I am primarily using Stata for my survey analysis, but my question is also applicable to R or SUDAAN.
There are a number of different ways of accounting for singleton strata in survey analysis. Just to be clear, when I say "singleton strata", I mean that there is only a single sampling unit within one or more strata in my analysis. The problem this poses is primarily for variance estimation. Some sources recommend either leaving those strata out of the analysis entirely or merging that unit into another strata within the analysis. These methods can be justified in a number of scenarios, and have been discussed in detail in other online sources, but suffice to say that I do not find them appropriate for my data set. Another method is to generate replication weights (bootstrap or jackknife, etc.). This is possible for my data set, but would require extra work that I'm not convinced is necessary at this point.
Rather, I want to focus on the 3 methods you can feed into the singleunit("")
command in STATA, or the options(survey.lonely.psu="")
command in R. These methods are:
1) Certainty: this makes it such that a strata with a single unit does not contribute to the standard error estimates at that level of sampling. I believe this is equivalent to specifying a finite population correction of 1.
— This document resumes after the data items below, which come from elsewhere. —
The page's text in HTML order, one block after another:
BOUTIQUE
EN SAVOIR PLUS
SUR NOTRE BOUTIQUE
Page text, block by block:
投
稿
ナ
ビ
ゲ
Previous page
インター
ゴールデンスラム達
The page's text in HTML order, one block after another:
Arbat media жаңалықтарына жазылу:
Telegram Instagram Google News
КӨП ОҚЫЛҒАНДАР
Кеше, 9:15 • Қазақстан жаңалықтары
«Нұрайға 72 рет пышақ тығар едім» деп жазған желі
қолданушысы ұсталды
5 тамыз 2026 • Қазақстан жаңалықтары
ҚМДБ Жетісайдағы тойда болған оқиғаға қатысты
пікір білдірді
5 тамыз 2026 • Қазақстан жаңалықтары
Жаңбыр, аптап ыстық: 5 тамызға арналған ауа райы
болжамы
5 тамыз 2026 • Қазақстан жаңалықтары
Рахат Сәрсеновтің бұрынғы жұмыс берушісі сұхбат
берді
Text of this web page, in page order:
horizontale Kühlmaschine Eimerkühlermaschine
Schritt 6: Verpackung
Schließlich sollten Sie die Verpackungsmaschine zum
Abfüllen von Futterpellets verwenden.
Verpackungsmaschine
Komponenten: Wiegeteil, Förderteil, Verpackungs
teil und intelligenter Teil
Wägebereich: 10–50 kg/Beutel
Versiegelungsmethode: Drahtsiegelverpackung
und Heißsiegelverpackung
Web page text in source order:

2) Scaled: this makes it such that the contribution to the standard error for that singleton strata is set equal to the average estimate for all of the other (multiple unit) strata. This is essentially mean imputation.
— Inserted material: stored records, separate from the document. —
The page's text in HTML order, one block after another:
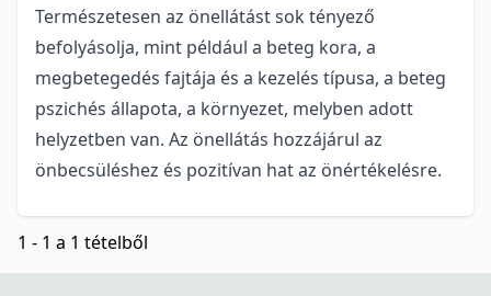
Természetesen az önellátást sok tényező
befolyásolja, mint például a beteg kora, a
megbetegedés fajtája és a kezelés típusa, a beteg
pszichés állapota, a környezet, melyben adott
helyzetben van. Az önellátás hozzájárul az
önbecsüléshez és pozitívan hat az önértékelésre.
1 - 1 a 1 tételből
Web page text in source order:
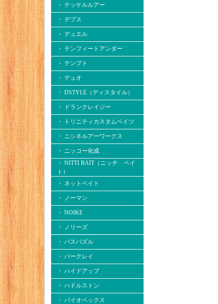
・ テッケルルアー
・ デプス
・ デュエル
・ テンフィートアンダー
・ テンプト
・ デュオ
・ DSTYLE（ディスタイル）
・ ドランクレイジー
・ トリニティカスタムベイツ
・ ニシネルアーワークス
・ ニッコー化成
・ NITTI BAIT（ニッチ ベイ
ト）
・ ネットベイト
・ ノーマン
・ NOIKE
・ ノリーズ
・ バスパズル
・ バークレイ
・ ハイドアップ
・ ハドルストン
・ バイオベックス

3) Centered: this calculates the standard error estimate for the strata based on the distance from the grand mean across strata rather than a strata mean.
In practice, when I try all 3 methods on my data, the differences are minimal. The largest difference in standard errors was 0.001, which is not something I am particularly worried about. However, I would still like to understand the theoretical differences between the methods in more detail before I decide which one to implement in the final analysis, even if practically there is no difference.
So, basically, what are the theoretical distinctions between these techniques? When might you choose "certainty" versus "scaled" versus "centered"? The one I see used most often when I search around the Internet is "certainty", but none of the sources have actually provided a justification for that. I would guess that "centered" is the most conservative of the 3 methods since it likely overestimates the standard error. Beyond that, though, I am at pains to think of any rigorous way of deciding between the methods.
Anyone have any suggestions? Or even know a citation where someone evaluates these methods in a simulation study?
Best Answer
Also looking for an answer to this. The closest I've found so far is from the R survey package manual:
Other sources (e.g. here) seem to suggest that selecting
certainty
is only appropriate when there is only a single "large" PSU in this stratum in the population, but also note that using approximate methods can give values that are too high.